In a long-awaited ruling, a Michigan appeals court today said that the font size on a petition to overturn state Republicans’ souped-up emergency manager law is too small, but that the referendum should go on the ballot anyway. The court wrote, in an essence, that the statutes require them to consider that the people circulating the petition tried to comply substantially with the requirements, and thus their signatures on it should count.
That’s weird part number one. Weird part number two is that the court then stayed its own ruling so it can poll all 28 members of the appeals court on whether to form a special seven-member panel to consider the case. Eclectablog, a Democratic activist and blogger, calls it a stalling move. He writes:
This delays even further any final ruling.
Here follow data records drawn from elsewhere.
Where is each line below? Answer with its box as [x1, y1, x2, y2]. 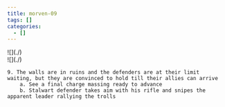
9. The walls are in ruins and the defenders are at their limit [7, 69, 199, 76]
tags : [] [7, 17, 33, 23]
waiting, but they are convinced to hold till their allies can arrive [7, 75, 218, 82]
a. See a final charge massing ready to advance [19, 81, 163, 88]
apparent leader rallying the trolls [7, 93, 116, 100]
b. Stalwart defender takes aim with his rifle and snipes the [19, 87, 206, 94]
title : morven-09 [7, 10, 57, 17]
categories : [7, 23, 42, 30]
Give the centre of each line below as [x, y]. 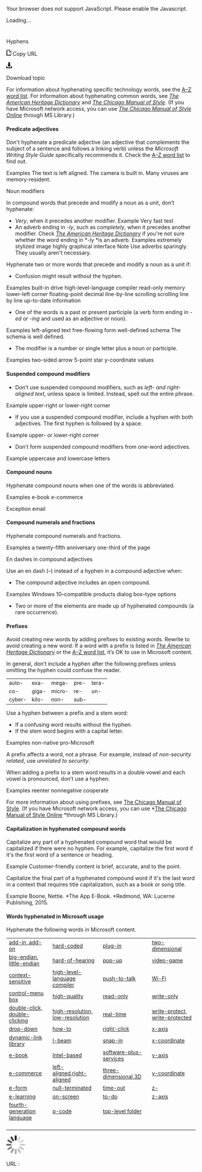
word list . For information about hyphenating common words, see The [93, 96]
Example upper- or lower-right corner [53, 435]
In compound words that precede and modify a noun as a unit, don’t [90, 203]
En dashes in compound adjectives [50, 559]
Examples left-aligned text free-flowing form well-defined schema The [93, 330]
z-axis [160, 1096]
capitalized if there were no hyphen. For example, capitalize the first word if [100, 848]
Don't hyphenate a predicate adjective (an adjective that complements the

By doing this, they reduce the amount of time opponents of PA 4 will have to get out the vote for the cause and, conceivably could delay a ruling for so long that it might be too late to get on the ballot no matter what the ruling. Keep in mind that, no matter what the final decision is, it will likely go to the state supreme court.
And it’s true that this matter is dragging on. The hyper-partisan Board of State Canvassers, with its competing conflicts of interest, deadlocked on the petitions back on April 26. The appeals court heard the case on May 17, and folks expected a decision within a week or so. The referendum would go on the November ballot, and at this point every week counts.